Saat tengah menunggu, Damar tengah mengedarkan pandangannya menatap jalanan yang beraspal, ia pun melihat seorang Pria tua hendak menyeberang jalan. Dengan menggunakan tongkat Damar menduga Pria tua itu buta.
Namun Damar juga melihat mobil dari arah lain yang melaju dengan kecepatan tinggi serta mengemudikannya dengan ugal-ugalan.
"Kakek awaaaas...!” teriak Damar.
WUHHSSSHHH
Membuat Damar seketika berlari dan menyambar lengan Pria tua itu.
BUGH
Kakek tua itupun terhempas ke pinggir jalan, membuat erangan dari suara renta'nya, "Aduh..” rintih Kakek, mengusap telapak tangannya yang tergores batu kerikil.
Sementara Damar terbentur pembatas jalan di bagian keningnya, dan menyebabkan goresan yang cukup dalam, serta mengeluarkan darah segar. Damar beranjak seraya memegangi kepalanya yang terasa berat.
Ia pun menghampiri Kakek tua yang masih bersimpuh di atas jalanan hitam nan kasar, "Kakek, mari saya bantu berdiri.” ujar Damar, ia pun membantu memapah tubuh tua yang dibalut kemeja batik serta celana panjang.
Membawa Kakek untuk duduk di pinggiran jalan, "Kakek, Kakek nggak pa-pa?” tanya Damar memastikan.
"Kakek nggak pa-pa, hanya sakit di telapak tangan,” ujar Kakek, seraya memegangi telapak tangannya.
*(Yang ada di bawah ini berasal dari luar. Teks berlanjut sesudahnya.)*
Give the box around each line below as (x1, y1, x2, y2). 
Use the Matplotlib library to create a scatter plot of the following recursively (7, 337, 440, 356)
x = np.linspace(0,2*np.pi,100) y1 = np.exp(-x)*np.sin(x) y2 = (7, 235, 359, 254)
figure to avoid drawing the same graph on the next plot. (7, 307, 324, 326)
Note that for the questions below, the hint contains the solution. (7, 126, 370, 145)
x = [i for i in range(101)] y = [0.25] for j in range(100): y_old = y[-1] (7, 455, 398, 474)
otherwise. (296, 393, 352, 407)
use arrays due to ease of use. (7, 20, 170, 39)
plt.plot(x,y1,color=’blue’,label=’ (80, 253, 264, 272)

Damar pun melihat telapak tangan Kakek yang ditolongnya, Kakek mengeluarkan sapu tangan dari saku kemeja batiknya dan memberikannya kepada Damar.
Damar pun menerimanya, dan mengusap tangan Kakek dengan sapu tangan bercorak batik hitam.
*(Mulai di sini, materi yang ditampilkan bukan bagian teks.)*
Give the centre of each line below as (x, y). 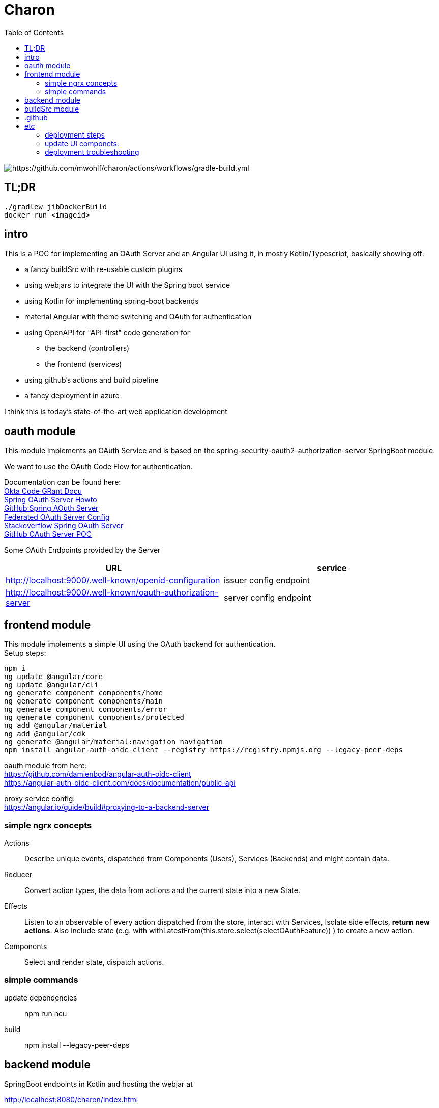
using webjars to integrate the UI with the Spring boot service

"Kenapa kamu menolong saya nak?" tanya Kakek, disela Damar membersihkan lukanya.
Damar menatap sekilas kearah Kakek, dan kembali menunduk membersihkan luka di telapak tangan Kakek, "Karena saya sudah pernah kehilangan,” jawab Damar.
"Siapa namamu?" tanya Kakek.
"Damar,” sahut Damar.
Kakek seolah tidak puas akan jawaban singkat Damar, pun kembali bertanya seolah sedang mengoreksi informasi, "Nama lengkapmu?”
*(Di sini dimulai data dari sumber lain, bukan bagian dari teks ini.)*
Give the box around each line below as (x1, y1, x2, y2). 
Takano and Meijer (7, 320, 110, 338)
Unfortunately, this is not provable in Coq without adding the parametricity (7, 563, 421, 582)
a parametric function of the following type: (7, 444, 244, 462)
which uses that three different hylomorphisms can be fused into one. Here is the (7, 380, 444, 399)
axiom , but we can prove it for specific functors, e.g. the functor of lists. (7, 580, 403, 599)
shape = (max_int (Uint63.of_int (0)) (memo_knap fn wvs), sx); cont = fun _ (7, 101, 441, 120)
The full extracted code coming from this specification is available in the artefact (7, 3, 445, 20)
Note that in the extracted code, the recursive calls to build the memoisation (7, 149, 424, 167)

Damar menatap Kakek berkaca mata dengan tatapan heran, namun ia tetap menjawab, "Damar Mangkulangit,”
Kakek pun nampak manggut-manggut, dan menyunggingkan senyuman, membuat Damar heran. Damar berpikir, entah senyuman yang terlukis di wajahnya menandakan perasaan apa?
"Siapa nama Ayahmu?” tanya Kakek lagi, menambah semakin keheranan dari raut wajah Damar.
Kakek yang sedang berpura-pura buta ini sebenarnya dapat melihat dari ekor matanya, melihat Damar tengah menatapnya dengan curiga. "Siapa tau saya mengenal orangtuamu, karena saya juga asli Jogja yang sudah lama tinggal di provinsi P,” sanggah Kakek, agar Damar tidak curiga.
"Gusli,” sahut Damar.
"Gusli Wijaya,” imbuh Kakek, membenarkan nama dari Ayah Damar.
Sebelum Damar kembali bersuara, dan mengajukan pertanyaan perihal darimana Kakek yang baru ditemuinya ini dapat mengerti nama lengkap Ayahnya yang jarang disebutkan.
Tiba-tiba ada mobil sedan yang berhenti di depannya, "Kakek,” seru seorang wanita yang baru keluar dari dalam mobil.
Wanita berambut sepunggung berwarna cokelat serta memakai kaca mata hitam dan berpakaian serba hitam, itupun menghampiri Kakek,
"Kakek, kenapa Kakek bisa ada disini?" tanya wanita itu panik.
Wanita itupun menuntun Kakek masuk kedalam mobil tanpa mengindahkan Damar yang terlihat akan menyuarakan suara.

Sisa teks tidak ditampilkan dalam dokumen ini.